Mas os velhos métodos
de manipulação, em menor grau, continuam presentes, como a
religião. Em todo o caso, é avassaladora a presença dos novos
métodos na difusão e injeção de doses diárias de medos: medo do
desconhecido, das doenças, da velhice desamparada, do sofrimento, da
morte, do desemprego, da violência e do crime, dos acidentes
especialmente os de viação, o medo de ser abandonado pelo parceiro,
dos perigos que espreitam os filhos, do terrorismo, dos cataclismos
naturais, da poluição, da toxicidade alimentar, das mudanças do
clima, da sobrepopulação ou das invasões de migrantes, da
sobreexploração da natureza e excassez dos recursos, da pobreza, da
rejeição social, o medo da inimportância, etc.

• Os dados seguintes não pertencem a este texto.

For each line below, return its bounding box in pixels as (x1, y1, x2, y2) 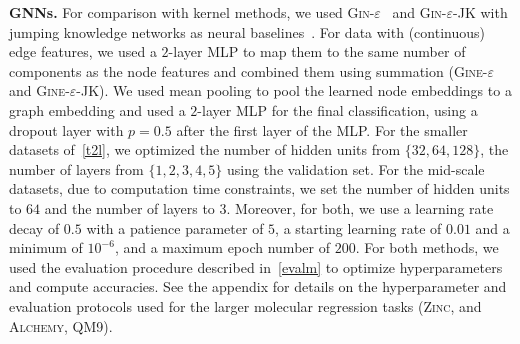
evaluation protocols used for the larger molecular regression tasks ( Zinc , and (9, 295, 482, 316)
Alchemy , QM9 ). (9, 315, 113, 336)
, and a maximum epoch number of (114, 237, 330, 258)
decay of (9, 217, 60, 238)
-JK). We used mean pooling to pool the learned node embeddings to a (76, 80, 512, 101)
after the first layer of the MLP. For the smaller (176, 119, 468, 140)
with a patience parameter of (86, 217, 264, 238)
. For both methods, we (355, 237, 499, 258)
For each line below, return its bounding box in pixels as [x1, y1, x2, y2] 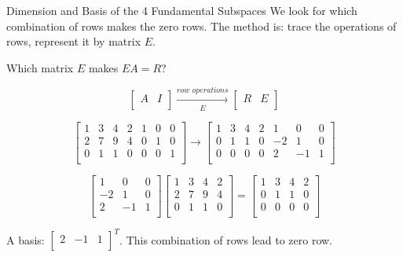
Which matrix [6, 59, 74, 75]
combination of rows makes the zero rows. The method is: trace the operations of [6, 17, 397, 34]
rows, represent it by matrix [6, 33, 141, 50]
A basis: [6, 231, 45, 248]
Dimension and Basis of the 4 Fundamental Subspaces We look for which [6, 2, 357, 18]
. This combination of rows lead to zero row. [119, 231, 332, 248]
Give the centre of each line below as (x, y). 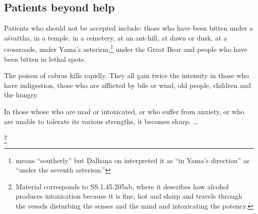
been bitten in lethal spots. (45, 59)
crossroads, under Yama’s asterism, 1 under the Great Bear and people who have (126, 48)
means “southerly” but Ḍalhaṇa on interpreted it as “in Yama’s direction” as (132, 160)
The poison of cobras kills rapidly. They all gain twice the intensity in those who (127, 75)
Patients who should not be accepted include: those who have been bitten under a (129, 28)
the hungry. (21, 95)
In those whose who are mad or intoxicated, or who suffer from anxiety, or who (124, 111)
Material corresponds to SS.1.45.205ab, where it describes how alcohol (122, 186)
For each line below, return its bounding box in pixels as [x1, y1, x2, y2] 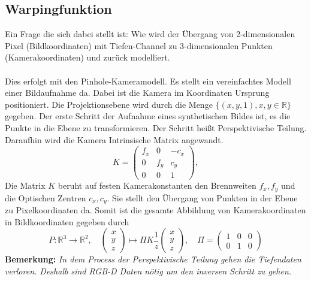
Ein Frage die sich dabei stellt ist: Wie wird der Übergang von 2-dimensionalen [5, 28, 295, 40]
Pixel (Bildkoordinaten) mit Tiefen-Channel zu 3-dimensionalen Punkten [5, 39, 273, 52]
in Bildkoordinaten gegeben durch [5, 215, 129, 228]
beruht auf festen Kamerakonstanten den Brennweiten [58, 179, 256, 192]
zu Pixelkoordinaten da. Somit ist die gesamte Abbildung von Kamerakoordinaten [5, 204, 306, 216]
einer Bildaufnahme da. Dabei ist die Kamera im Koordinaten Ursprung [5, 86, 270, 99]
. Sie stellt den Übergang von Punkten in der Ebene [107, 191, 298, 204]
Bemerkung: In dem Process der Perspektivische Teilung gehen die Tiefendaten [5, 253, 301, 265]
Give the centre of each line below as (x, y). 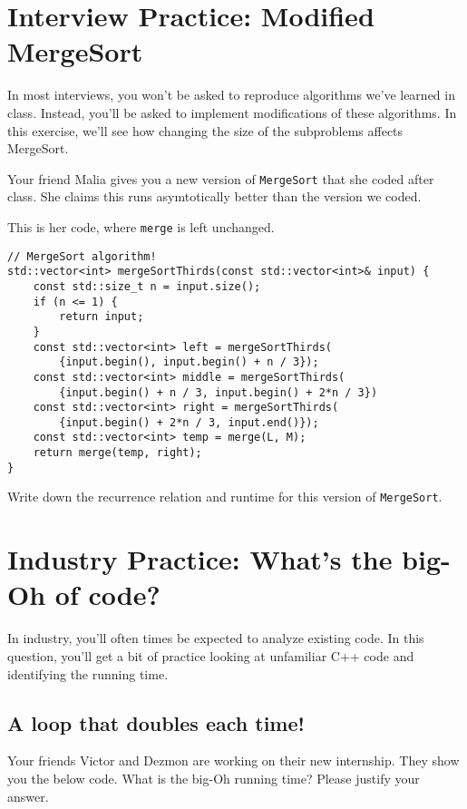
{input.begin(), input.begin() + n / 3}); (189, 362)
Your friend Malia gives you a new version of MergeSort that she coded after (221, 178)
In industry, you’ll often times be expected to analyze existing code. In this (216, 638)
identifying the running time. (88, 673)
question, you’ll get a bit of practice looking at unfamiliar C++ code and (211, 656)
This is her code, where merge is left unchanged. (141, 226)
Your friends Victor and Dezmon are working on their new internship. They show (233, 760)
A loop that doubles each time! (156, 722)
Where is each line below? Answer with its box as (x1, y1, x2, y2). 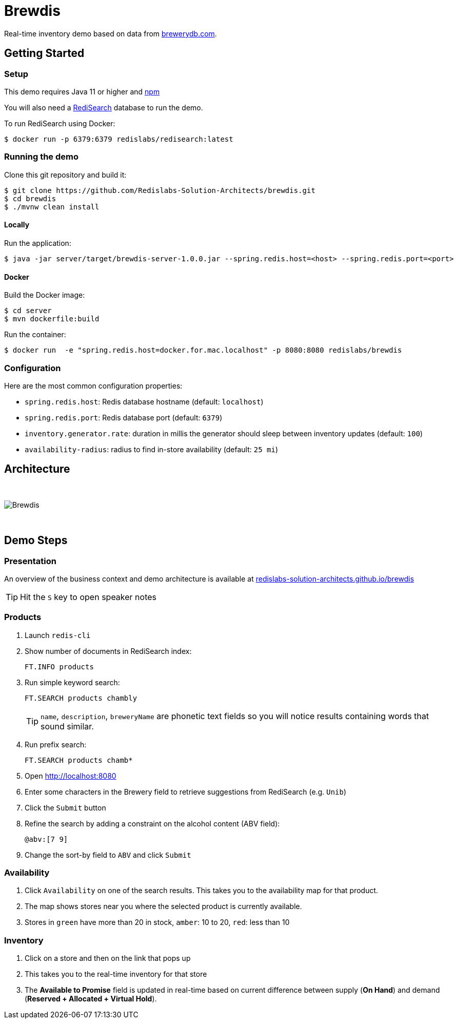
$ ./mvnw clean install (4, 202, 99, 211)
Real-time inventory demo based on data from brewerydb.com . (4, 29, 217, 38)
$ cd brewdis (4, 194, 56, 203)
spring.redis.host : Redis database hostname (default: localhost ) (25, 397, 264, 406)
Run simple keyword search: (25, 678, 120, 687)
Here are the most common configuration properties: (4, 381, 183, 390)
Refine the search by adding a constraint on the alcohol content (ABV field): (25, 819, 280, 828)
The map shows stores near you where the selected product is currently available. (25, 902, 302, 911)
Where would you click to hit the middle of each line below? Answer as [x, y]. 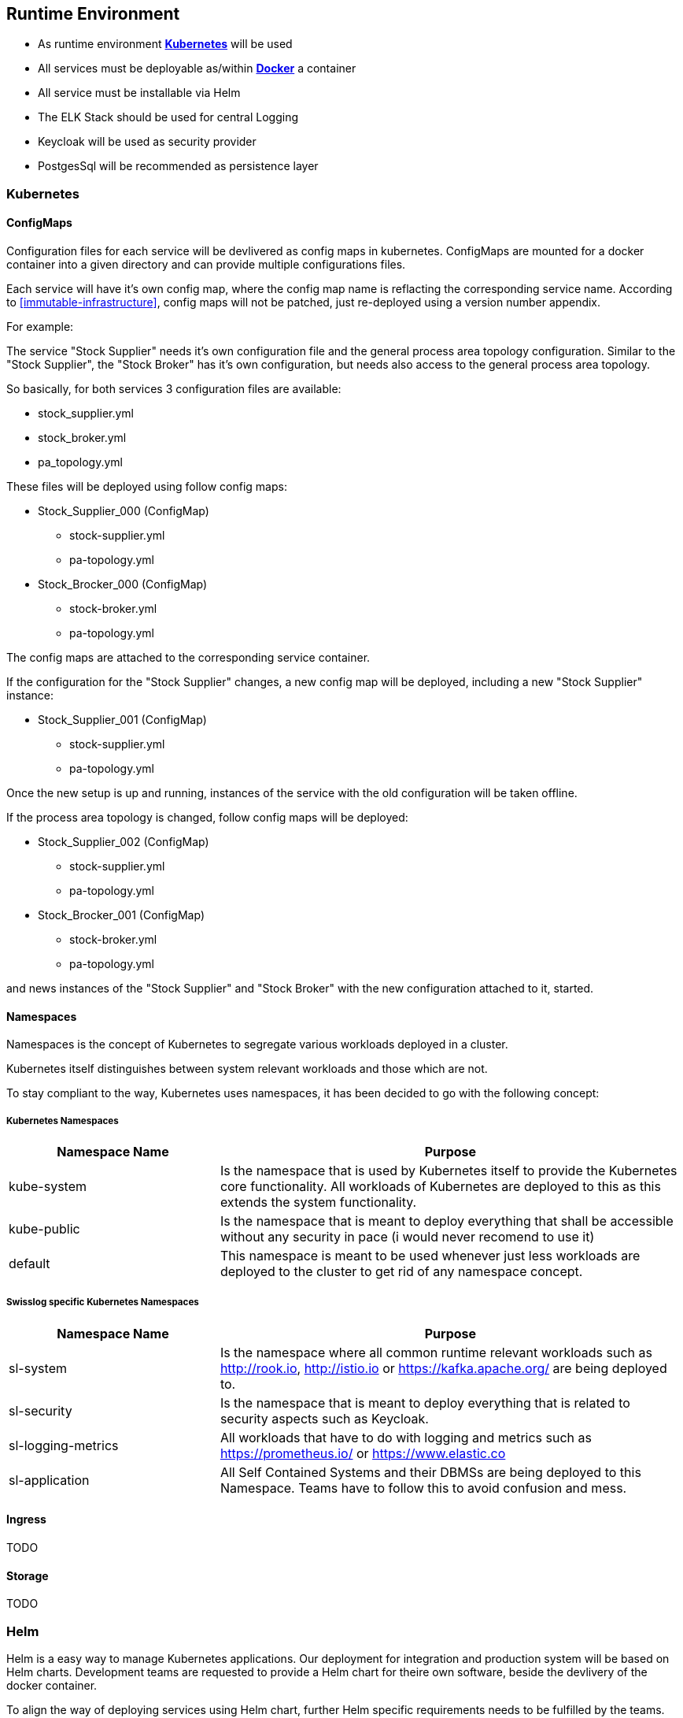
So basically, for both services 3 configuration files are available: [174, 389]
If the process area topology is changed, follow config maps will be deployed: [207, 818]
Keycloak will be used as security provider [147, 142]
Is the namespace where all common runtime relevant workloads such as [436, 1352]
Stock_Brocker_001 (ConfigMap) [121, 915]
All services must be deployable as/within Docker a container [197, 69]
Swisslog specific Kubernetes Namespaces [103, 1302]
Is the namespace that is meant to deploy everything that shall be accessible [447, 1221]
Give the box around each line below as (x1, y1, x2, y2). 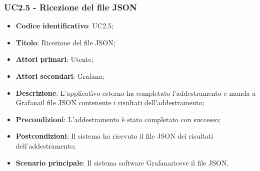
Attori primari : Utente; (15, 54, 93, 64)
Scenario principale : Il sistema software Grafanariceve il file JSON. (15, 157, 229, 168)
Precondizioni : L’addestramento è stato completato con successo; (15, 114, 221, 124)
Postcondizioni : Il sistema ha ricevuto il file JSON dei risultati (15, 131, 213, 141)
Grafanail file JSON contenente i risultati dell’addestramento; (15, 97, 204, 108)
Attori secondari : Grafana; (15, 71, 104, 81)
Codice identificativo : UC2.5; (15, 20, 113, 31)
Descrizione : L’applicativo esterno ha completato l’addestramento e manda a (15, 87, 256, 98)
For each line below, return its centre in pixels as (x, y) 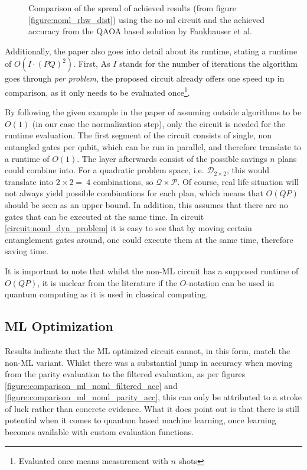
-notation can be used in (230, 282)
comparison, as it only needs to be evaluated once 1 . (97, 91)
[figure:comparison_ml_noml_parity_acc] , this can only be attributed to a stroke (153, 397)
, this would (248, 170)
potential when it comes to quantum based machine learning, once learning (141, 420)
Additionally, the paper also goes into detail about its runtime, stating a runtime (151, 51)
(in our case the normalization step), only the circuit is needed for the (159, 123)
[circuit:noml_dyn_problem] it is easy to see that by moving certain (128, 228)
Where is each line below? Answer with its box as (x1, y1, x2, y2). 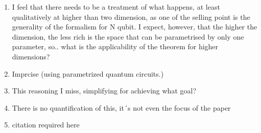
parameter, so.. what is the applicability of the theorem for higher (12, 41, 219, 52)
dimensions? (12, 51, 50, 61)
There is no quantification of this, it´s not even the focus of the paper (12, 102, 231, 113)
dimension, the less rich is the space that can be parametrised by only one (12, 31, 244, 42)
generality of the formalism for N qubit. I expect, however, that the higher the (12, 21, 257, 32)
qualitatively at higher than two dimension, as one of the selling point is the (12, 11, 250, 22)
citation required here (12, 119, 80, 130)
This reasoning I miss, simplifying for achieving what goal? (12, 85, 196, 96)
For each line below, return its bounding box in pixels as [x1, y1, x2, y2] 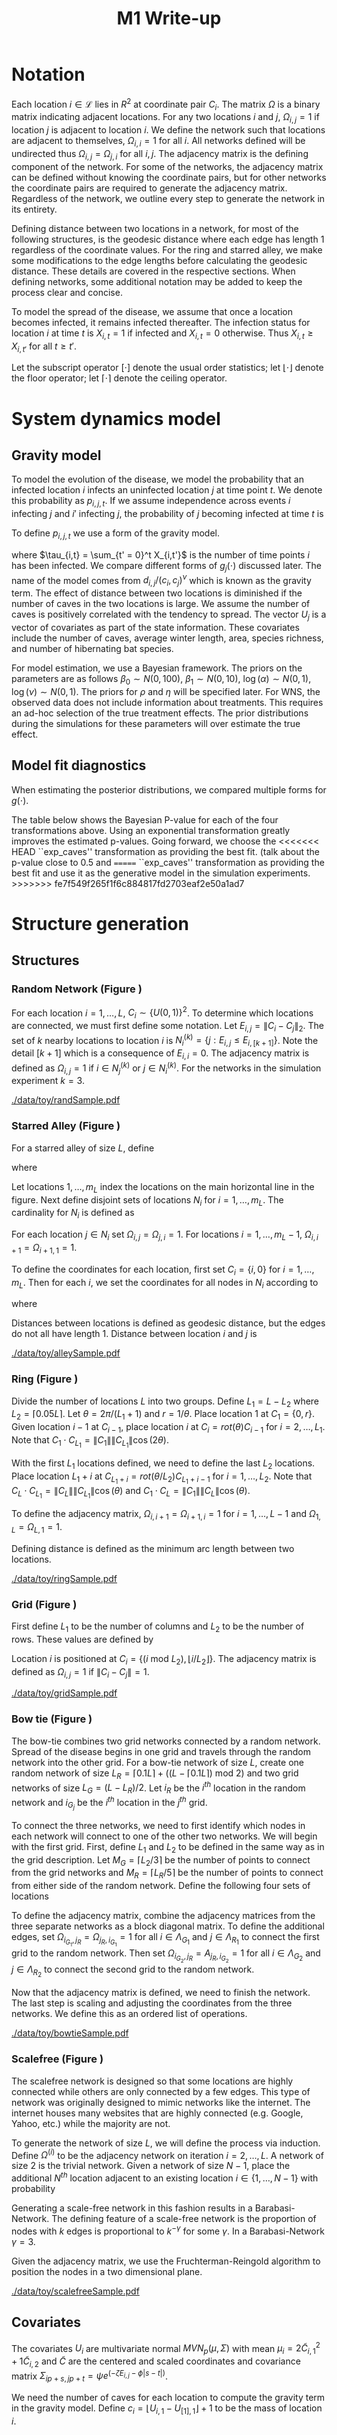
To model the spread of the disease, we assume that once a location [11, 305, 293, 317]
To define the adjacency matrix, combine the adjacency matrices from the [11, 1910, 316, 1922]
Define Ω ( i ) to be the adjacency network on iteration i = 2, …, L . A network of [11, 2147, 324, 2161]
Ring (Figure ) [11, 1372, 79, 1386]
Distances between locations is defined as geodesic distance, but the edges [11, 1317, 326, 1329]
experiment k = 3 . [11, 1075, 85, 1087]
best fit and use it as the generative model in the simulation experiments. [11, 867, 311, 879]
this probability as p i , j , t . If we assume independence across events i [11, 495, 291, 509]
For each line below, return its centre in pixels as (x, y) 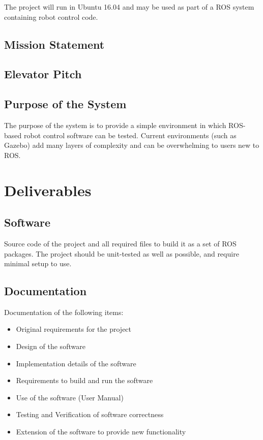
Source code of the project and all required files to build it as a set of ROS (120, 243)
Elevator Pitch (43, 74)
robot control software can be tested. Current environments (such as (130, 135)
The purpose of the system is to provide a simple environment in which (115, 125)
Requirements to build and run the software (84, 380)
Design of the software (51, 346)
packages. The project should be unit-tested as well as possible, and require (122, 253)
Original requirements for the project (74, 329)
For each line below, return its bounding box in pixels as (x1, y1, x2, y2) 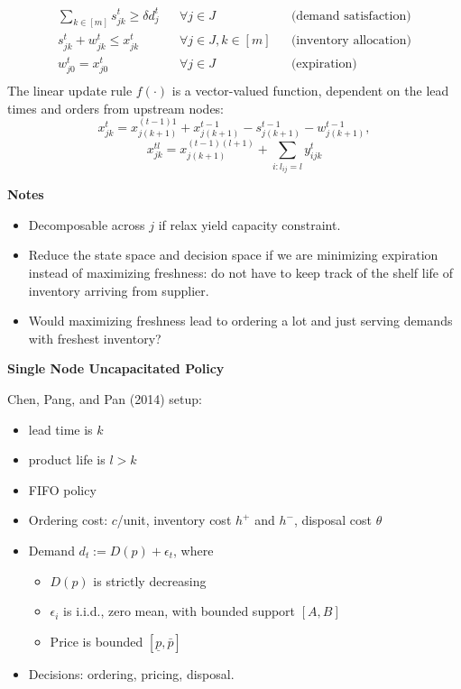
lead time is (28, 419, 93, 438)
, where (173, 540, 214, 559)
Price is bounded (50, 631, 143, 650)
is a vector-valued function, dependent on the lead (171, 80, 449, 99)
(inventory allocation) (290, 34, 411, 48)
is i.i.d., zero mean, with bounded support (63, 602, 296, 620)
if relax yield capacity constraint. (158, 215, 341, 234)
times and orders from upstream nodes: (7, 98, 225, 117)
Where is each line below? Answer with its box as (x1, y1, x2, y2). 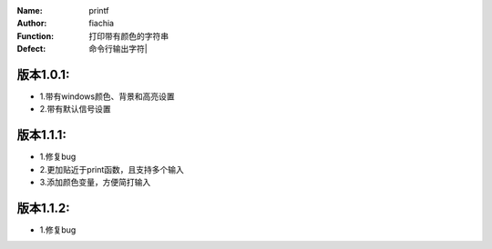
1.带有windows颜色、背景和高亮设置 (39, 91, 175, 102)
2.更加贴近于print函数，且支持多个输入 (39, 164, 184, 174)
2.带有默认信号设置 (39, 104, 111, 115)
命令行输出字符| (88, 44, 148, 55)
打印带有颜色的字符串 (88, 30, 169, 41)
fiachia (88, 18, 114, 29)
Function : (16, 30, 55, 41)
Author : (16, 18, 47, 29)
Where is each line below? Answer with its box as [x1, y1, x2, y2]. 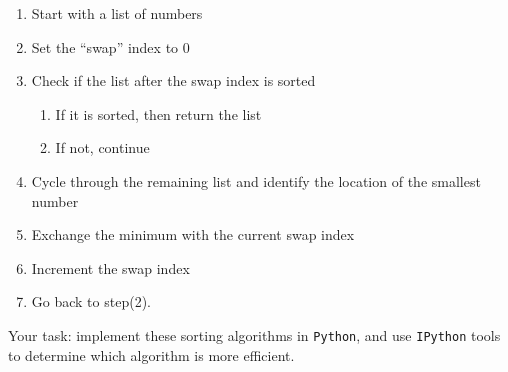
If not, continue [55, 137, 150, 158]
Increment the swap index [31, 257, 190, 278]
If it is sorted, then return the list [55, 103, 262, 124]
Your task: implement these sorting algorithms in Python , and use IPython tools [8, 324, 501, 345]
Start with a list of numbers [31, 3, 203, 23]
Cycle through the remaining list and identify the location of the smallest [31, 170, 481, 191]
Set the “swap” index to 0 [31, 36, 190, 57]
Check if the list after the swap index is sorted [31, 70, 316, 91]
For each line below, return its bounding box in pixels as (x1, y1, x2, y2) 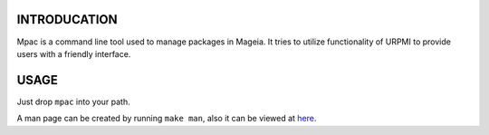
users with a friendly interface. (16, 48, 131, 59)
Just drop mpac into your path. (16, 96, 130, 107)
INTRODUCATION (16, 12, 118, 27)
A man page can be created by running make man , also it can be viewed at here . (16, 113, 317, 124)
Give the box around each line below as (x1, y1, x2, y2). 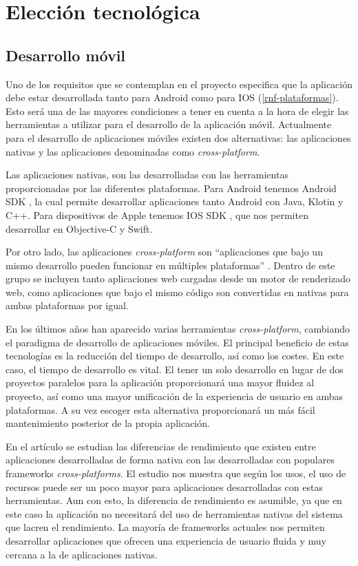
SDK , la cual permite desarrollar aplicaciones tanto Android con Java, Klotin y (6, 194, 344, 209)
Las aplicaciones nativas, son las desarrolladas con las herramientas (6, 167, 288, 182)
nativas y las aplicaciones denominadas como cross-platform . (6, 144, 260, 158)
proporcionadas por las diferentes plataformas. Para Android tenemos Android (6, 180, 337, 195)
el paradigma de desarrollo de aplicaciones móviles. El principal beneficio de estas (6, 335, 349, 349)
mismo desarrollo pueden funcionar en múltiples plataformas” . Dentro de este (6, 258, 335, 272)
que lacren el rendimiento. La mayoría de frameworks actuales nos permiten (6, 520, 325, 534)
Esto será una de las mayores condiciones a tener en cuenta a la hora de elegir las (6, 103, 349, 118)
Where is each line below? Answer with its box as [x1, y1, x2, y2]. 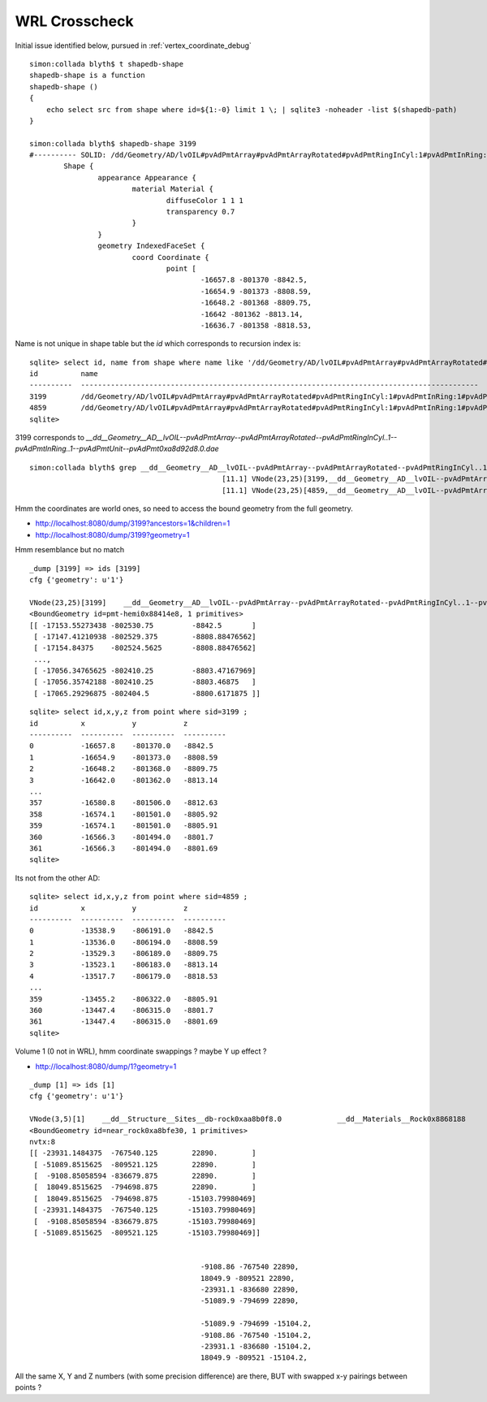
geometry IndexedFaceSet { [97, 241, 205, 251]
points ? [15, 1383, 42, 1392]
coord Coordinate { [131, 253, 210, 262]
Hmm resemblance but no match [15, 545, 125, 555]
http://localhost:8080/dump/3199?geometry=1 [35, 530, 190, 539]
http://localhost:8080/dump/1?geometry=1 [35, 1061, 177, 1071]
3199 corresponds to [15, 433, 85, 443]
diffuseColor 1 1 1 [166, 196, 243, 205]
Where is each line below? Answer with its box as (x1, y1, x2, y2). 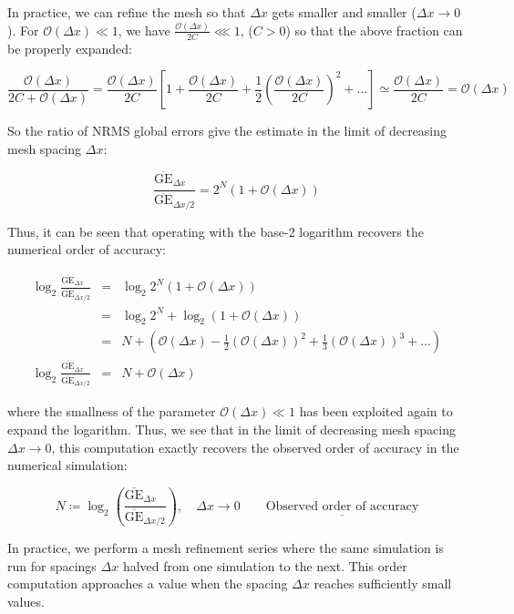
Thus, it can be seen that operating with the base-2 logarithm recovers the (7, 221, 424, 240)
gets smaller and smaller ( (272, 3, 416, 21)
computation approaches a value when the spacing (7, 574, 288, 593)
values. (7, 591, 45, 610)
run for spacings (7, 556, 97, 575)
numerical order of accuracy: (7, 240, 166, 259)
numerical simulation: (7, 455, 128, 475)
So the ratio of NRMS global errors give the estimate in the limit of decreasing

Todos estes medos
são injetados, numa base quase diária, de forma subreptícia no
subconsciente dos modernos humanos.
Para amenizar o
desconforto geral que estas medos causam no seu espírito, os
modernos são “convidados” a consumir. Consumir bens,
experiências, viagens... e fazem-no compulsivamente, na medida das
suas possibilidades e tantas vezes além delas.
Quanto mais se
consumir, mais impostos o Estado cobra (metade dos seus rendimentos,
o cidadão vê evaporar para os cofres do Estado). Este devolve uma
parte em serviços públicos (muitas vezes de qualidade duvidosa),
dissipa outra parte no seu próprio funcionamento e na corrupção
que eleva os custos do que paga para níveis muitas vezes bem acima
dos reais. E parte servirá para amparar o seu parceiro privilegiado:
o sistema financeiro e bancário, que sempre que esteja em apuros
sabe que o Estado lá estará para o amparar, com boa parte dos
impostos dos cidadãos.
O sistema bancário,
que permite e estimula o sobreconsumo e leva ao sobreendividamento,
das empresas e das classes médias. E financia o próprio Estado, as
grandes empresas, os clubes de futebol e os grandes investidores,
especialistas em falcatruas.
Nunca se viveu tão
bem do ponto de vista do conforto exterior. Já quanto ao bem estar
interior, ele parece ter minguado na mesma proporção.
O futuro, se não
houver mudanças bruscas, será a continuação e aprofundamento
destas duas tendências: melhoria generalizada das condições
exteriores de bem-estar material
e diminuição dos níveis de bem-estar interior
(angústias, incertezas e insegurança, que se vão tentando mitigar
com consumos cada vez maiores de antidepressivos e ansiolíticos,
desde idades cada vez mais precoces).